Putting It All Together

Here’s a comprehensive query combining multiple strategies:

SELECT username
FROM public.users
WHERE 
-- Exclude trusted domains
email NOT LIKE '%academic%'
AND email NOT LIKE '%.edu'
AND email NOT LIKE '%@ac.edu'
AND email NOT LIKE '%@%.org'
AND email NOT LIKE '%@ac.uk'
AND url NOT LIKE '%orcid.org%'

-- Single login check
AND date_registered < CAST('2024-01-01 00:01:01' AS TIMESTAMP)
AND date_last_login - date_registered <= INTERVAL '0 second'

-- URL presence check
AND url != ''

-- Suspicious domains and patterns
AND (
    email LIKE '%@123mail.org'
    OR email LIKE '%@126.com'
    OR email LIKE '%@163.com'
    -- Add more patterns as needed
)

Copy the result as a list of usernames in a ONE COLUMN txt file: users_to_merge.txt

Removing Identified Spam Users

Once you’ve identified spam accounts, you’ll need to use OJS’s mergeUsers.php tool to properly remove them. Here’s a Python script to automate this process:

import subprocess
import sys
import argparse
from datetime import datetime

def merge_users(file_input="users_to_merge.txt", dry_run=False):
    start_time = datetime.now()
    print(f"\nStarting merge process at: {start_time.strftime('%Y-%m-%d %H:%M:%S')}")
    
    try:
        with open(file_input, 'r') as f:
            users = [line.strip() for line in f if line.strip()]
    except FileNotFoundError:
        print(f"File {file_input} not found.")
        return
    
    if not users:
        print(f"File {file_input} is empty. Skipping.")
        return

    target = users[0]
    other_users = users[1:]

    if dry_run:
        print(f"DRY RUN: Would merge the following users into {target}:")
        for user in other_users:
            print(f"  - {user}")
        return

    for user in other_users:
        print(f"\nAttempting to merge user '{user}' into '{target}'...")
        try:
            result = subprocess.run(
                ['php', 'tools/mergeUsers.php', target, user],
                check=True,
                capture_output=True,
                text=True
            )
            print(f"Merge output: {result.stdout if result.stdout else 'No output'}")
            print(f"Successfully merged user '{user}' into '{target}'")
        except subprocess.CalledProcessError as e:
            print(f"Error merging user {user} into {target}. Continuing...")
            print(f"Error details: {e.stderr}")
            continue

    end_time = datetime.now()
    duration = end_time - start_time
    print(f"\nProcess finished at: {end_time.strftime('%Y-%m-%d %H:%M:%S')}")
    print(f"Total execution time: {duration}")

if __name__ == "__main__":
    parser = argparse.ArgumentParser(description='Merge users from a text file.')
    parser.add_argument('--file', '-f', default="users_to_merge.txt",
                      help='Input file containing usernames')
    parser.add_argument('--dry-run', '-d', action='store_true',
                      help='Show what would be done without performing merges')
    
    args = parser.parse_args()
    merge_users(args.file, args.dry_run)

Important Considerations

  1. False Positives: Always review the results carefully before deletion.

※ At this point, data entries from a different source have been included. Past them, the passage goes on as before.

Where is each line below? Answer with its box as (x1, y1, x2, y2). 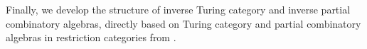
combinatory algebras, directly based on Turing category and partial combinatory (6, 16, 361, 31)
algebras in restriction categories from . (6, 30, 176, 45)
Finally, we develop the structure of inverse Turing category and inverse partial (6, 2, 351, 16)
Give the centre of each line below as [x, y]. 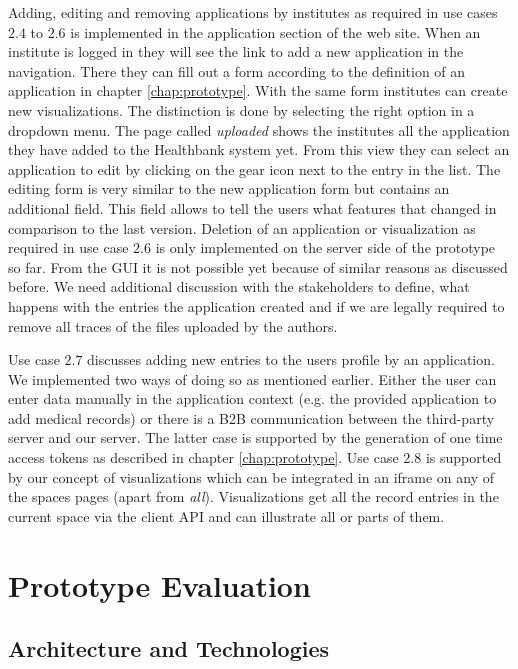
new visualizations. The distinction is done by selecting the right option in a [241, 109]
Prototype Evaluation [159, 584]
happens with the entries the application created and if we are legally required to [256, 305]
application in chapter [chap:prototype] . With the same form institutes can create [258, 90]
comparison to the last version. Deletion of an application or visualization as [242, 227]
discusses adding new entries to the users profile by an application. [291, 359]
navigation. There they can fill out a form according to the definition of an [237, 70]
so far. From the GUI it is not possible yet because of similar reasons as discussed [258, 266]
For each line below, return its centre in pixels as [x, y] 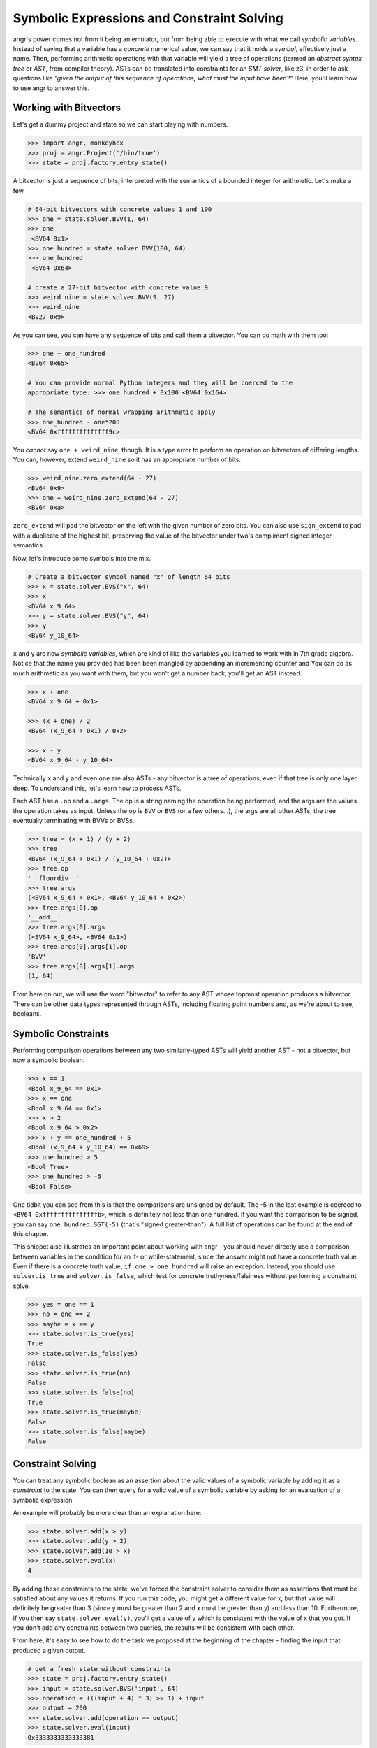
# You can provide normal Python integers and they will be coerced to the [160, 382]
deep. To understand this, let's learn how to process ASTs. [97, 788]
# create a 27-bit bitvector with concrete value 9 [118, 287]
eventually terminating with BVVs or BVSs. [74, 820]
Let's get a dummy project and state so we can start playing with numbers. [120, 124]
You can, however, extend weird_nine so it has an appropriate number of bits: [127, 460]
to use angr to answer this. [51, 88]
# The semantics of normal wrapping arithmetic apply [121, 412]
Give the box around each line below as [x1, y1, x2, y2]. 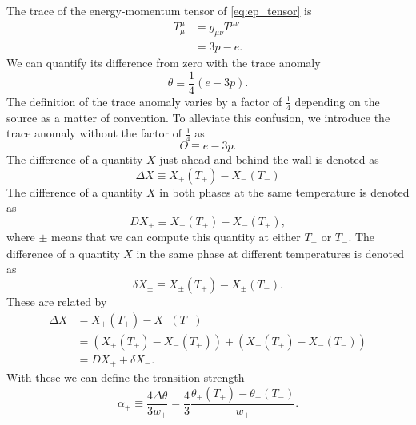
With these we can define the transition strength [6, 369, 245, 386]
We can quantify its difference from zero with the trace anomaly [6, 54, 321, 71]
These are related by [6, 293, 107, 310]
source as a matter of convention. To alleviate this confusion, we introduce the [6, 109, 390, 125]
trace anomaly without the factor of [6, 125, 182, 141]
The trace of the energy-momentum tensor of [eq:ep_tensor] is [6, 2, 312, 18]
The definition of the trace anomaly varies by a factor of [6, 93, 282, 109]
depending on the [294, 93, 380, 109]
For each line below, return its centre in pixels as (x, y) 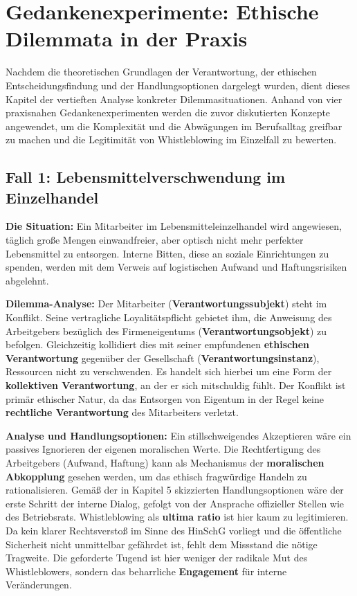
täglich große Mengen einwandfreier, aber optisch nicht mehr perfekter (155, 240)
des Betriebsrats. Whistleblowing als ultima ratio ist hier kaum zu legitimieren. (177, 517)
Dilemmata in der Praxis (127, 38)
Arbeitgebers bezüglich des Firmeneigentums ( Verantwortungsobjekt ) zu (166, 331)
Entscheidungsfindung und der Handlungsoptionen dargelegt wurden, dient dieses (178, 85)
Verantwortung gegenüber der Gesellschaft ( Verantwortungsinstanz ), (163, 358)
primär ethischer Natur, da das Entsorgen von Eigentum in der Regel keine (165, 398)
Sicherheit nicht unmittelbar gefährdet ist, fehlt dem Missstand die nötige (162, 544)
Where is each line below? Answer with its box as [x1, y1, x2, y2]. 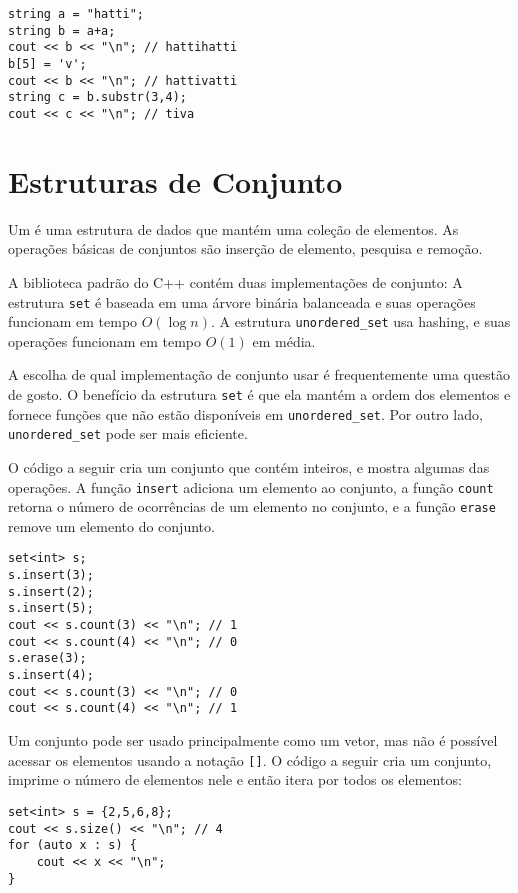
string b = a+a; [8, 23, 116, 38]
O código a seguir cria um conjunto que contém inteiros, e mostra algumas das [8, 456, 490, 477]
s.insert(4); [8, 668, 94, 683]
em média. [252, 330, 316, 351]
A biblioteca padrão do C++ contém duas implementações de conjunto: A [8, 271, 463, 292]
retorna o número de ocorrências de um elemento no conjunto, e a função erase [8, 496, 496, 517]
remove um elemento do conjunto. [8, 515, 215, 536]
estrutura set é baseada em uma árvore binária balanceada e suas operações [8, 291, 476, 312]
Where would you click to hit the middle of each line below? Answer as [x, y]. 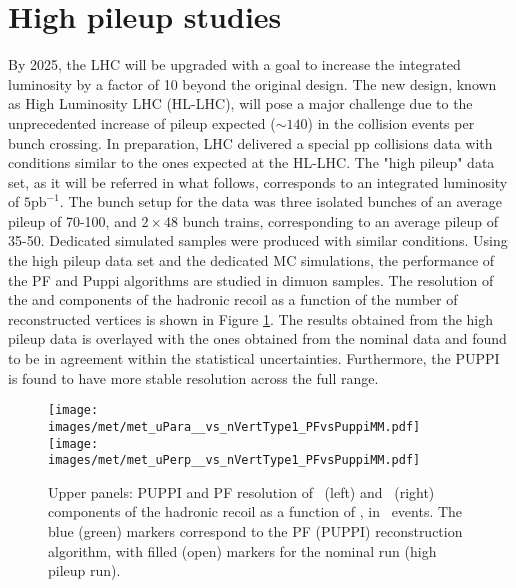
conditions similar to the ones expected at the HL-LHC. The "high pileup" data [251, 162]
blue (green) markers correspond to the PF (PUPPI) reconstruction [255, 531]
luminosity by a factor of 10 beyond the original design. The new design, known [252, 83]
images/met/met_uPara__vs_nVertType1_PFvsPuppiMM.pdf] [234, 426]
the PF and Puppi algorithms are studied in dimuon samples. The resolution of [251, 279]
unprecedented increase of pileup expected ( [142, 122]
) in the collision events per [391, 122]
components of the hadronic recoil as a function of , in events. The [255, 511]
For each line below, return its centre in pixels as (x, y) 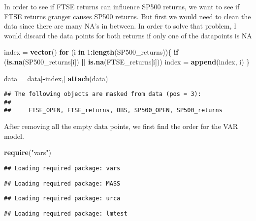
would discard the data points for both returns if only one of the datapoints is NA (128, 35)
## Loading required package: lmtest (66, 213)
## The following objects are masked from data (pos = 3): (103, 94)
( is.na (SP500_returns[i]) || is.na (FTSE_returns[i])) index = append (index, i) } (127, 61)
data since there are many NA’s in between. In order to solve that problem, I (120, 26)
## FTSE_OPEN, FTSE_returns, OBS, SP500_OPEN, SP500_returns (113, 110)
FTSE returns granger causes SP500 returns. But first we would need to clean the (128, 16)
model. (14, 136)
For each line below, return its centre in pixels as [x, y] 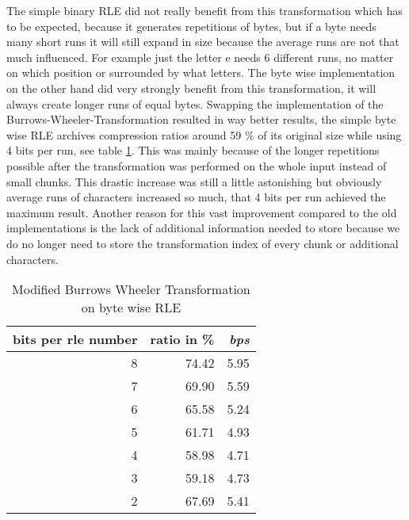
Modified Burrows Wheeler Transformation [131, 289]
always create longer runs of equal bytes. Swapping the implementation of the [195, 103]
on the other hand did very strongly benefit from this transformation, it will [191, 88]
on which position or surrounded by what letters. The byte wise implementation [201, 73]
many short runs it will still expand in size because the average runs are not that [203, 42]
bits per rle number [75, 339]
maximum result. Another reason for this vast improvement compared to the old [202, 212]
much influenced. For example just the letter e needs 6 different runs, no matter [200, 57]
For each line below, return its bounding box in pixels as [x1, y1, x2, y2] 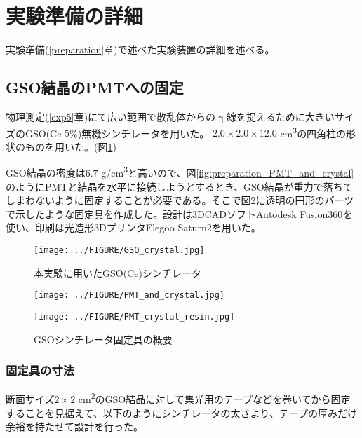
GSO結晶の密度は [6, 165, 86, 180]
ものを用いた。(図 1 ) [25, 139, 116, 153]
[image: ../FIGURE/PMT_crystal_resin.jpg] [34, 311, 235, 322]
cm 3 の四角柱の [280, 123, 347, 140]
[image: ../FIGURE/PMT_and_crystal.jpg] [34, 290, 225, 301]
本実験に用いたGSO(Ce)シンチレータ [34, 265, 201, 280]
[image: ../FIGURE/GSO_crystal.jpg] [34, 245, 205, 255]
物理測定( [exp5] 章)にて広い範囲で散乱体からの [6, 109, 216, 123]
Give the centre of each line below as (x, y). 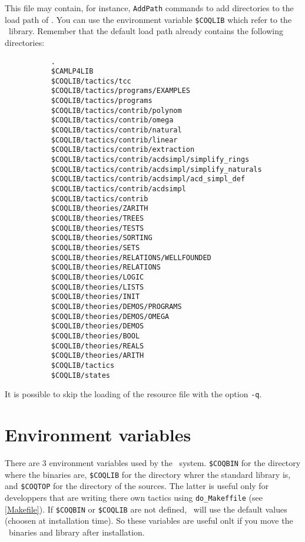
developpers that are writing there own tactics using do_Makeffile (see (134, 497)
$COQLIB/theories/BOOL (95, 336)
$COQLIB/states (80, 375)
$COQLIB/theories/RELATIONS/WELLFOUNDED (131, 257)
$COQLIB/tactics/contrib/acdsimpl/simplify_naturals (156, 169)
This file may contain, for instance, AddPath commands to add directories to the (149, 8)
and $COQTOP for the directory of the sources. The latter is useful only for (137, 486)
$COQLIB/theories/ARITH (97, 356)
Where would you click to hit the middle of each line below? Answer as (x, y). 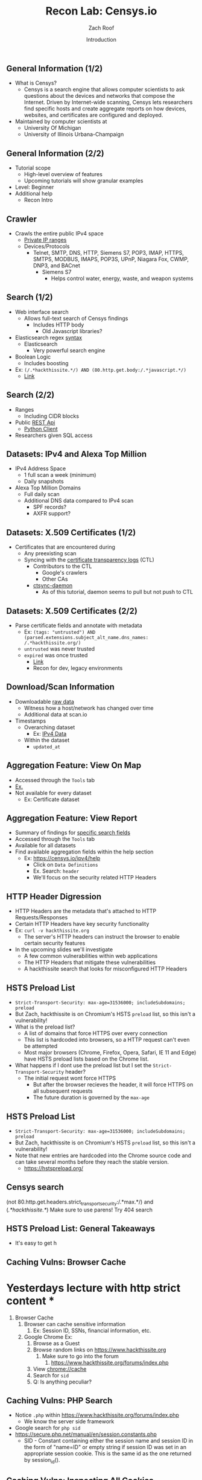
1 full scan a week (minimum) (60, 475)
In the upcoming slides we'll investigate (64, 949)
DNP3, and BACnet (56, 265)
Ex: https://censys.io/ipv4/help (62, 858)
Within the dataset (47, 740)
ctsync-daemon (53, 585)
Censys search (35, 1187)
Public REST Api (35, 422)
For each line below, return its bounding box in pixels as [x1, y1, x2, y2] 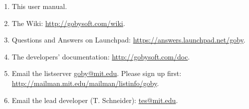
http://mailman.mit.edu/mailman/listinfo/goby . [11, 77, 159, 88]
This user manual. [11, 1, 67, 11]
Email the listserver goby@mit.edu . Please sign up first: [11, 68, 182, 78]
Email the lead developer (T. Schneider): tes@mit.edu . [11, 94, 178, 105]
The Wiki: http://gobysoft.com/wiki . [11, 17, 125, 28]
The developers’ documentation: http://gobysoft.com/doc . [11, 51, 190, 61]
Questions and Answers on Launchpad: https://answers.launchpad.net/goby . [11, 34, 246, 45]
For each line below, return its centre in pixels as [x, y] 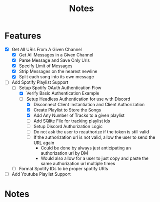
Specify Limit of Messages [46, 66]
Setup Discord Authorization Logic [68, 126]
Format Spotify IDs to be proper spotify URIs [63, 169]
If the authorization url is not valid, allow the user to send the [94, 137]
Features [23, 36]
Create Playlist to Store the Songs [67, 110]
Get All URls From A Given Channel [47, 49]
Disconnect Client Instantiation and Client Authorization [89, 104]
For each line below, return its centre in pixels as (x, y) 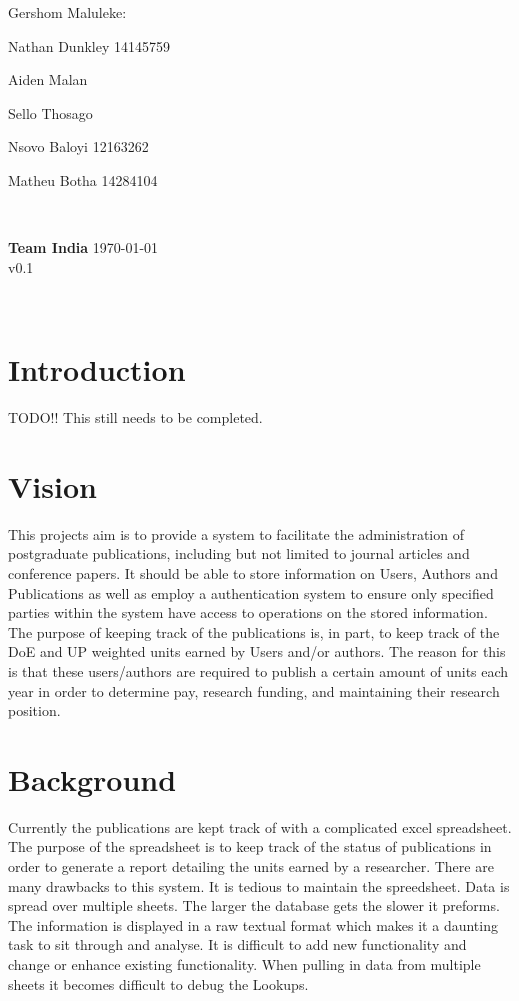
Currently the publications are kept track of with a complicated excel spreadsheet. (260, 826)
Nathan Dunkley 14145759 (89, 45)
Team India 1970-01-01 (83, 247)
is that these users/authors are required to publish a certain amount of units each (258, 670)
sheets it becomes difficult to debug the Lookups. (158, 983)
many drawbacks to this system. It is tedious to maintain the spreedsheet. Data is (259, 885)
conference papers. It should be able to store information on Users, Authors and (253, 572)
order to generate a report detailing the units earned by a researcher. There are (251, 866)

Some legitimate users might match spam patterns.

  2. Whitelist Important Domains: Maintain a whitelist of trusted domains to prevent accidental removal of legitimate users.

  3. Backup First: Always backup your database before performing any cleanup operations.

  4. Iterative Approach: Start with the most obvious spam patterns and gradually refine your criteria based on results.

Results

Using these strategies, we successfully identified and removed approximately 16,000 spam accounts from a database containing 24,000 records, significantly improving the quality of our user database while maintaining all legitimate accounts.

This cleanup not only improved database performance but also enhanced the security and integrity of our OJS installation.

3 Likes

Thank you, @Alfredo_Cosco !
We also have this topic with other suggestions that might interest those who want to clean up the user base.

3 Likes

Hi, Thanks for the tips. I haven’t gotten this far into using automation.
I’ve experienced how annoying it is to deal with dozens of thousands of spam users on my several OJS installations, and mergeUsers.php really saved the day :muscle:

2 Likes

This topic was automatically closed after 10 days. New replies are no longer allowed.